Your objective >> Set down, exactly as written, the line containing "(Problemă, nu bug;" and all the lines that follow it to the end of the entries below, omitting every picture.

══════════════════════════════

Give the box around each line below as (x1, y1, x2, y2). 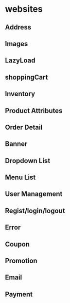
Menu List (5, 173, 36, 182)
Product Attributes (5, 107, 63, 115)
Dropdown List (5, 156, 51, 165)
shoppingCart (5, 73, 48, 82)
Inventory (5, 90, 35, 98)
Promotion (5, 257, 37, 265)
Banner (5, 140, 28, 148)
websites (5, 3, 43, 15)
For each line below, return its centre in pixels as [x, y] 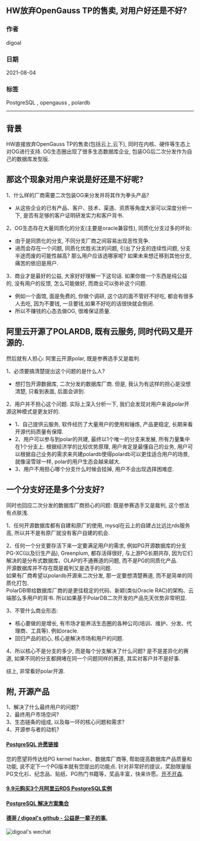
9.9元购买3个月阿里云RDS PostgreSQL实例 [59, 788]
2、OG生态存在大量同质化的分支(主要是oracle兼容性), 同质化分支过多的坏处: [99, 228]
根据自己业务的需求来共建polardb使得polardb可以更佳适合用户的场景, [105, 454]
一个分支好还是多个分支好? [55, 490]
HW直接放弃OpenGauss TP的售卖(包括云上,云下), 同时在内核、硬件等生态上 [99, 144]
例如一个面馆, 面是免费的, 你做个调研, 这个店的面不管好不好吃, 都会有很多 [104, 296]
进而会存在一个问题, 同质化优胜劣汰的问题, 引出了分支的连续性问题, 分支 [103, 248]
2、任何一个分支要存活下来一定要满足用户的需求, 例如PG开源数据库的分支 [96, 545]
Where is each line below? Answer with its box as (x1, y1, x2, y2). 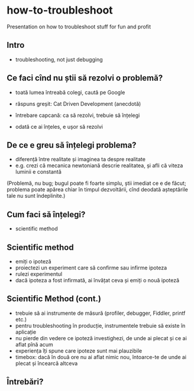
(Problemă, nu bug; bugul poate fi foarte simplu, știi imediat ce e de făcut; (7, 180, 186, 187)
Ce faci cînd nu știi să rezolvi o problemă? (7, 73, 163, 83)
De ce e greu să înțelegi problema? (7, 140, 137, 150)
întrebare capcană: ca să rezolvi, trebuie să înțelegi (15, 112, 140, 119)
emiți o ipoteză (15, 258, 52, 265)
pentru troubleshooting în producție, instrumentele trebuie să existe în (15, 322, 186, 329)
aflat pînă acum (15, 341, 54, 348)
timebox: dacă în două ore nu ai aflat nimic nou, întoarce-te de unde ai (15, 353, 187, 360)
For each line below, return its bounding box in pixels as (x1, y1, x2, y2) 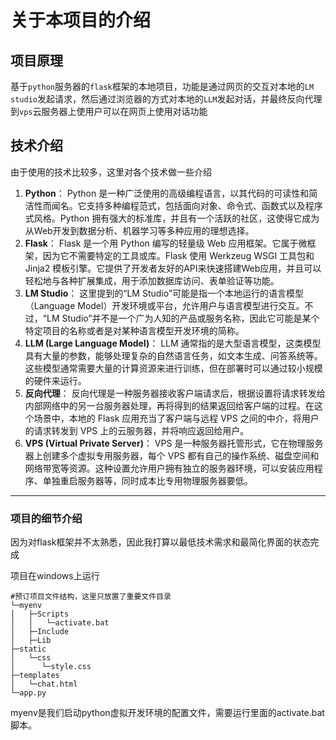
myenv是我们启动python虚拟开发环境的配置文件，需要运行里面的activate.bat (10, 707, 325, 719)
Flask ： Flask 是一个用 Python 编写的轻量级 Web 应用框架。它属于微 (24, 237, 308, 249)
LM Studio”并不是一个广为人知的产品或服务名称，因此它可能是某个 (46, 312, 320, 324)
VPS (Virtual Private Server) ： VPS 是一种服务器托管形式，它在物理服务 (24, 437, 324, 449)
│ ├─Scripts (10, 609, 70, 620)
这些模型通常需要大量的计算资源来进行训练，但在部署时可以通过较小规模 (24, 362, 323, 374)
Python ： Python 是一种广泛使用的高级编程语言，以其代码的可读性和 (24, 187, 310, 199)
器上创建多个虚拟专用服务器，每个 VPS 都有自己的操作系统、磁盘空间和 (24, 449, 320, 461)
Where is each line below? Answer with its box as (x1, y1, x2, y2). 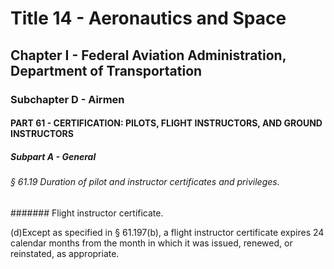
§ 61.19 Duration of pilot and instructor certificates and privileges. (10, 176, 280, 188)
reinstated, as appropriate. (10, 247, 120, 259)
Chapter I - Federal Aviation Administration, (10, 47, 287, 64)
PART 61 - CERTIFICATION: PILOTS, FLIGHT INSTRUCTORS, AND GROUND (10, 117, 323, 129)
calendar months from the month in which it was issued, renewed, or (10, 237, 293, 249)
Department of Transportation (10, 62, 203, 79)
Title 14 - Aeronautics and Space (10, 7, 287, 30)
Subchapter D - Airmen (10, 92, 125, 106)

══════════════════════════════

Exercise answer >>
(Problemă, nu bug; bugul poate fi foarte simplu, știi imediat ce e de făcut; (7, 180, 186, 187)
Ce faci cînd nu știi să rezolvi o problemă? (7, 73, 163, 83)
De ce e greu să înțelegi problema? (7, 140, 137, 150)
întrebare capcană: ca să rezolvi, trebuie să înțelegi (15, 112, 140, 119)
emiți o ipoteză (15, 258, 52, 265)
pentru troubleshooting în producție, instrumentele trebuie să existe în (15, 322, 186, 329)
aflat pînă acum (15, 341, 54, 348)
timebox: dacă în două ore nu ai aflat nimic nou, întoarce-te de unde ai (15, 353, 187, 360)
For each line below, return its bounding box in pixels as (x1, y1, x2, y2) 
myenv是我们启动python虚拟开发环境的配置文件，需要运行里面的activate.bat (10, 707, 325, 719)
Flask ： Flask 是一个用 Python 编写的轻量级 Web 应用框架。它属于微 (24, 237, 308, 249)
LM Studio”并不是一个广为人知的产品或服务名称，因此它可能是某个 (46, 312, 320, 324)
VPS (Virtual Private Server) ： VPS 是一种服务器托管形式，它在物理服务 (24, 437, 324, 449)
│ ├─Scripts (10, 609, 70, 620)
这些模型通常需要大量的计算资源来进行训练，但在部署时可以通过较小规模 (24, 362, 323, 374)
Python ： Python 是一种广泛使用的高级编程语言，以其代码的可读性和 (24, 187, 310, 199)
器上创建多个虚拟专用服务器，每个 VPS 都有自己的操作系统、磁盘空间和 (24, 449, 320, 461)
Where is each line below? Answer with its box as (x1, y1, x2, y2). 
§ 61.19 Duration of pilot and instructor certificates and privileges. (10, 176, 280, 188)
reinstated, as appropriate. (10, 247, 120, 259)
Chapter I - Federal Aviation Administration, (10, 47, 287, 64)
PART 61 - CERTIFICATION: PILOTS, FLIGHT INSTRUCTORS, AND GROUND (10, 117, 323, 129)
calendar months from the month in which it was issued, renewed, or (10, 237, 293, 249)
Department of Transportation (10, 62, 203, 79)
Title 14 - Aeronautics and Space (10, 7, 287, 30)
Subchapter D - Airmen (10, 92, 125, 106)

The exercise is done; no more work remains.